In this section, we present a novel model based on the reinforcement one-shot active learning (ROAL) framework, which can monitor a stream of instances and select an appropriate action (classify or query the label) for each arrival instance. Our model metalearns a query strategy, which intelligently captures the time and population of instances that are worth to query. In present study, a long short-term memory (LSTM), which is connected to a linear output layer, is used to approximate the action-value function.

We examined our proposed ROAL model under an AOL set-up for two image classification tasks and compared the experimental results of present study with the results from previous study. Our goal is to further study the following points through experiments: 1) whether the model we proposed can learn a practical strategy that knows how to label instances and when to instead request a label, and 2) whether the model effectively uses its uncertainty of instances to make decisions.
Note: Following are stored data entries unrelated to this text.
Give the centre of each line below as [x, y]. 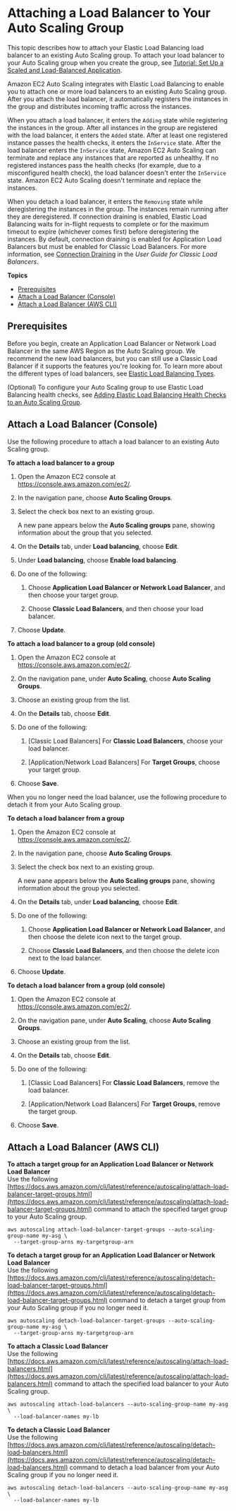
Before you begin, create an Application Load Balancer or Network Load [112, 343]
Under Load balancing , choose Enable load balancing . [98, 560]
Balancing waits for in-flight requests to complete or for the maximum [108, 224]
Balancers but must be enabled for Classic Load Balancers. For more [107, 246]
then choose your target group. [73, 595]
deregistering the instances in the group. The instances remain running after [118, 209]
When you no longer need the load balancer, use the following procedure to [117, 797]
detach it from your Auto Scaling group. [64, 804]

We introduced a model that learns active learning via reinforcement learning. We evaluated the model on one-shot learning tasks. The results show that our model can transform from an engineering heuristic selection of samples to learning strategies from data. Compared to previous works [23], we substantially accelerated the convergence speed, avoided the gradient vanishing problem, improved the stability, reduced the number of request labels, and improved the accuracy of the model. The proposed model may be a good solution to practical problems such as movie recommendation [50] and network traffic analysis [20] due to its ability to learn and generalize new concepts in a short time.